LII.
Przyjrzałem się jeszcze raz tej kobiecie. Skądś ją kojarzyłem. Nie byłem pewien, czy to aby nie ta sama kobieta, która rozmawiała z moim panem i jego potencjalnym współpracownikiem.
- Coś się stało? - zapytała, gdy facet puścił jej niewolnika.
- Tak, twój niewolnik... - zaczął od razu mężczyzna.
- Nie ciebie pytam - syknęła na niego i odwróciła się w stronę ''swojej własności''.
Najwidoczniej dla mężczyzny to było już zbyt wiele. Odepchnął ją i jej niewolnika, po czym ruszył w moim kierunku. Kompletnie mnie sparaliżowało, nie wiedziałem co mam zrobić. Nie mogłem się ruszyć, nie mogłem uciec.
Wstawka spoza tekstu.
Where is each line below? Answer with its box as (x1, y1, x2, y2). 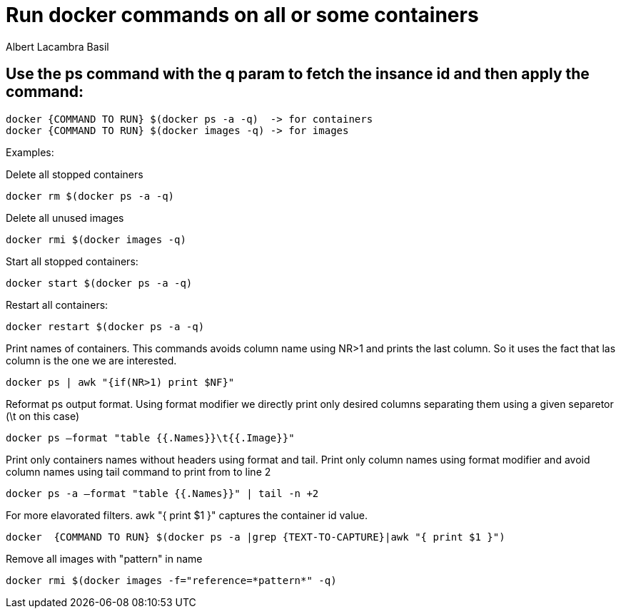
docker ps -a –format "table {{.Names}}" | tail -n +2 (6, 487, 319, 499)
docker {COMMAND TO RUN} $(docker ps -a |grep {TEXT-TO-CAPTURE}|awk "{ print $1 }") (6, 531, 505, 543)
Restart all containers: (6, 298, 108, 311)
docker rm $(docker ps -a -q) (6, 190, 175, 202)
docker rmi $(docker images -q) (6, 233, 186, 245)
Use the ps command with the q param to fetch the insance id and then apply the (6, 65, 590, 83)
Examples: (6, 145, 54, 158)
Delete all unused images (6, 211, 124, 224)
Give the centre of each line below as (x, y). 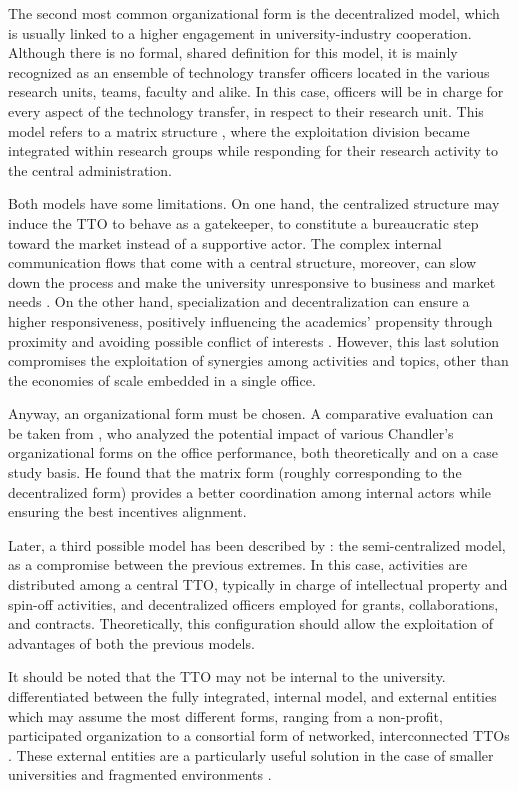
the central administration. (90, 169)
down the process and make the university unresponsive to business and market (252, 281)
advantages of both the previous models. (131, 642)
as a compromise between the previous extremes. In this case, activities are (238, 564)
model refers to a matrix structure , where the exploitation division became (239, 130)
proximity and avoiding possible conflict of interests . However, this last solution (254, 340)
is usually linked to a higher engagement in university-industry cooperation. (240, 32)
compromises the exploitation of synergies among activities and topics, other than (258, 360)
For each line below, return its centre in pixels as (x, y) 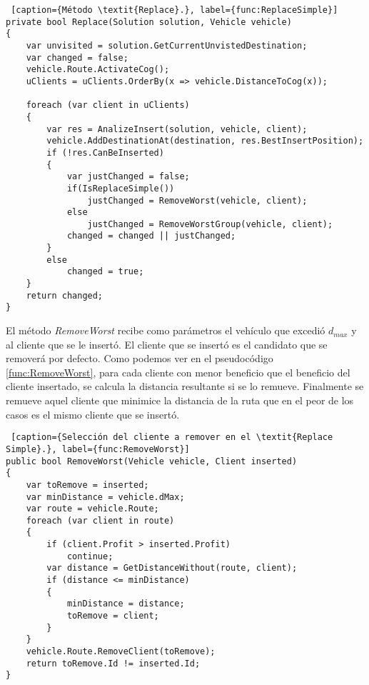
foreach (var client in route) (100, 520)
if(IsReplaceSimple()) (121, 188)
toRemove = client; (113, 616)
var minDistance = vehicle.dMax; (105, 497)
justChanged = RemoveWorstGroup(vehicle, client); (210, 224)
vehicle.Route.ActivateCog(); (98, 70)
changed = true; (105, 272)
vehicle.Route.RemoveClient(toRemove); (121, 652)
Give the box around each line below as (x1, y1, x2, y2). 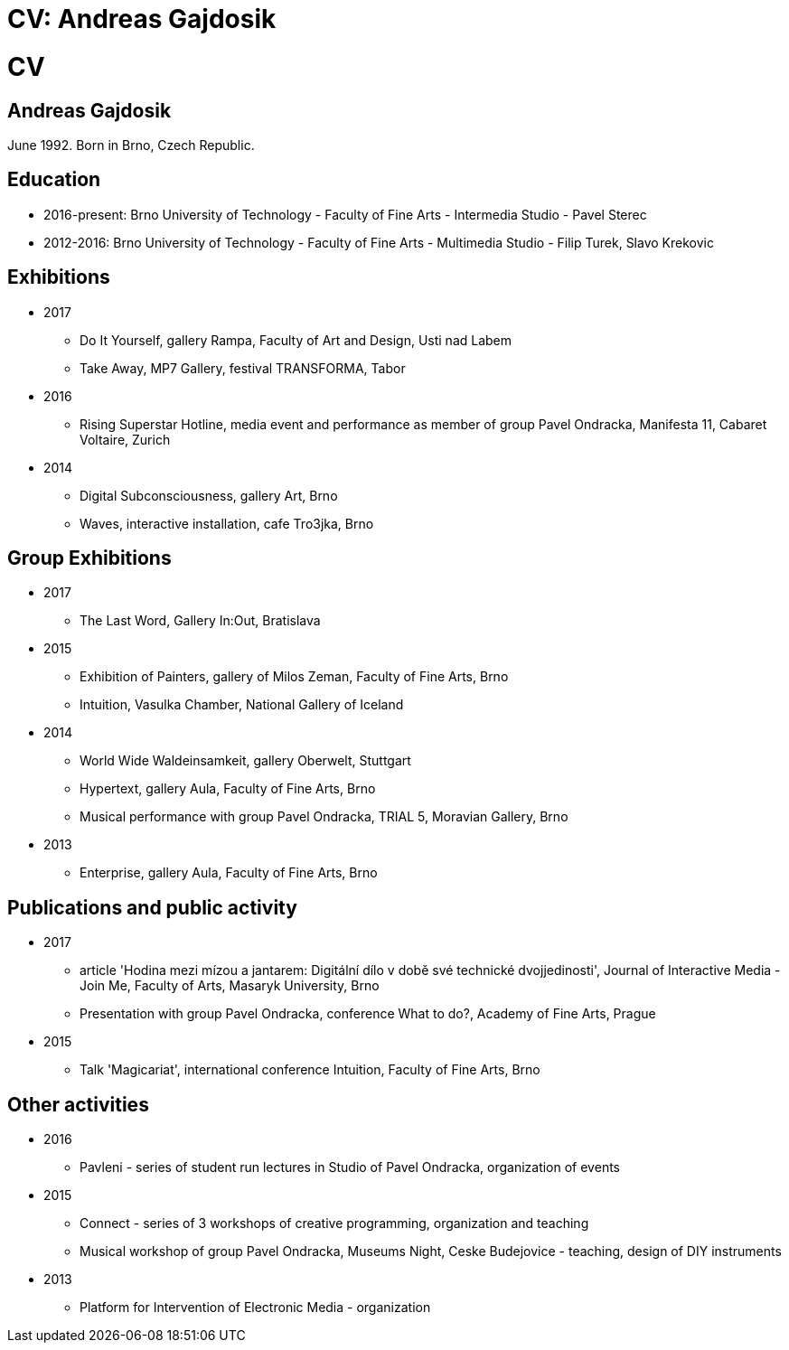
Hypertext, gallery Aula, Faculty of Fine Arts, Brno (80, 781, 376, 797)
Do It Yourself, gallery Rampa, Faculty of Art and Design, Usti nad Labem (80, 332, 512, 348)
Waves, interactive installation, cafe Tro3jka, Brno (80, 515, 374, 531)
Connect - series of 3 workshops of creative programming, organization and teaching (80, 1215, 589, 1232)
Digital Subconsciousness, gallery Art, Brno (80, 487, 338, 503)
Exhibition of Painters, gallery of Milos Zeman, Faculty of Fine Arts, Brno (80, 669, 509, 685)
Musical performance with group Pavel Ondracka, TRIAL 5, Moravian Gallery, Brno (80, 809, 568, 825)
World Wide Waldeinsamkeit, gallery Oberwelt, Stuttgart (80, 753, 411, 769)
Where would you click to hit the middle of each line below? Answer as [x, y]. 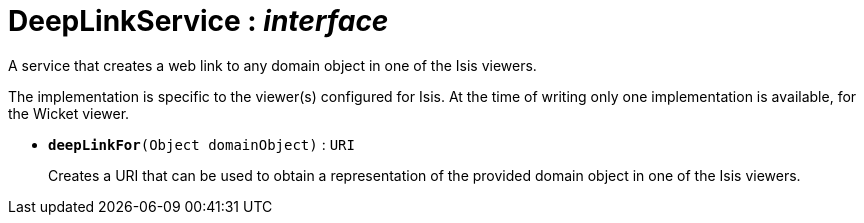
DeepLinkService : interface [198, 21]
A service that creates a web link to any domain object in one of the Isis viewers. [272, 65]
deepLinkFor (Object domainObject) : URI [201, 144]
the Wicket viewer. [69, 113]
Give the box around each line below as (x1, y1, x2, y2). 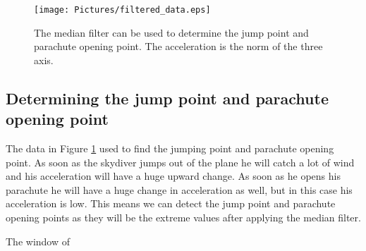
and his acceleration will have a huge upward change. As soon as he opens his (6, 169, 341, 183)
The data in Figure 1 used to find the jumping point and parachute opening (6, 141, 334, 156)
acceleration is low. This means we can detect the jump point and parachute (6, 196, 336, 211)
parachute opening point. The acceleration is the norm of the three (34, 39, 323, 54)
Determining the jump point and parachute (6, 87, 329, 109)
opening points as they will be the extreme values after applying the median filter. (6, 210, 361, 224)
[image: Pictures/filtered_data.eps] (34, 5, 211, 15)
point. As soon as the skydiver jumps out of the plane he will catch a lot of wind (6, 154, 355, 169)

- Dość tego, zabieram go. - Chwycił mnie za ramie i przyciągnął do siebie. - Nie będę słuchał się jakiejś baby i jej zabawki.
Kobieta złapała go za nadgarstek i ścisnęła na tyle mocno, że mnie puścił. Odsunęła mnie do tyłu i stanęła na przeciwko niego.
- Ty chyba nie wiesz, z kim rozmawiasz. - Uśmiechnęła się chytrze. - Wasza firma miała zostać wykupiona i zyskać nowego właściciela, prawda?
Ściągnęła swoją srebrną maskę i spojrzała na niego swoimi niebieskimi oczami.
- A więc poznaj nową właścicielkę - kontynuowała. - Jak widzisz, nie radzę mnie denerwować, bo zapewniam cię, że będziesz szorował kible do końca życia i nie znajdziesz już innej pracy.
Facet ewidentnie chciał dodać coś jeszcze, ale odpuścił. Zmierzył ją wzrokiem, ale nic już nie powiedział. Po prostu odszedł.
Nie potrafiłem opisać jaką poczułem ulgę, gdy sobie poszedł. Przez niego powróciły do mnie wspomnienia związane z ochroniarzami.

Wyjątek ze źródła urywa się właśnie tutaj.